#### YOUR GOAL
Report each line from the entries in which "text" can be found.

─── DATA FOR THIS TASK

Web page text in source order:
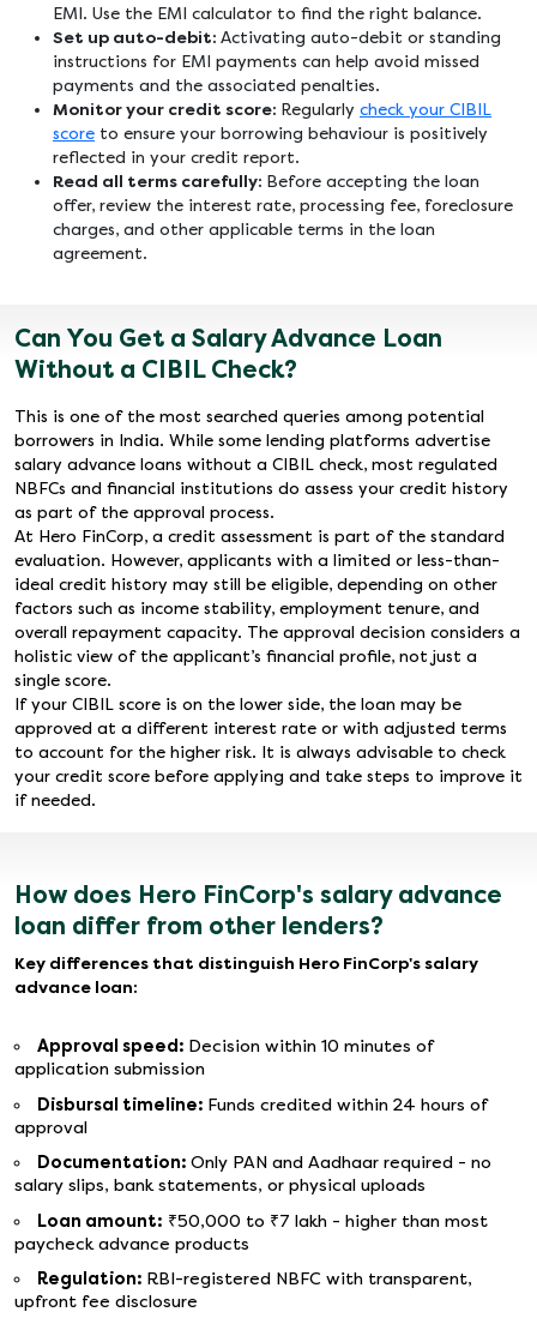
EMI. Use the EMI calculator to find the right balance.
Set up auto-debit: Activating auto-debit or standing
instructions for EMI payments can help avoid missed
payments and the associated penalties.
Monitor your credit score: Regularly check your CIBIL
score to ensure your borrowing behaviour is positively
reflected in your credit report.
Read all terms carefully: Before accepting the loan
offer, review the interest rate, processing fee, foreclosure
charges, and other applicable terms in the loan
agreement.
Can You Get a Salary Advance Loan
Without a CIBIL Check?
This is one of the most searched queries among potential
borrowers in India. While some lending platforms advertise
salary advance loans without a CIBIL check, most regulated
NBFCs and financial institutions do assess your credit history
as part of the approval process.
At Hero FinCorp, a credit assessment is part of the standard
evaluation. However, applicants with a limited or less-than-
ideal credit history may still be eligible, depending on other
factors such as income stability, employment tenure, and
overall repayment capacity. The approval decision considers a
holistic view of the applicant’s financial profile, not just a
single score.
If your CIBIL score is on the lower side, the loan may be
approved at a different interest rate or with adjusted terms
to account for the higher risk. It is always advisable to check
your credit score before applying and take steps to improve it
if needed.
How does Hero FinCorp's salary advance
loan differ from other lenders?
Key differences that distinguish Hero FinCorp's salary
advance loan:
Approval speed: Decision within 10 minutes of
application submission
Disbursal timeline: Funds credited within 24 hours of
approval
Documentation:Only PAN and Aadhaar required - no
salary slips, bank statements, or physical uploads
Loan amount: ₹50,000 to ₹7 lakh - higher than most
paycheck advance products
Regulation: RBI-registered NBFC with transparent,
upfront fee disclosure
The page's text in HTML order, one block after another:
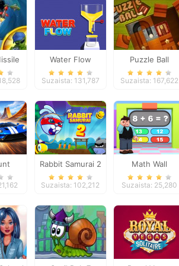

──────

#### RESULT BELOW
Web page text in source order:
The page's text in HTML order, one block after another:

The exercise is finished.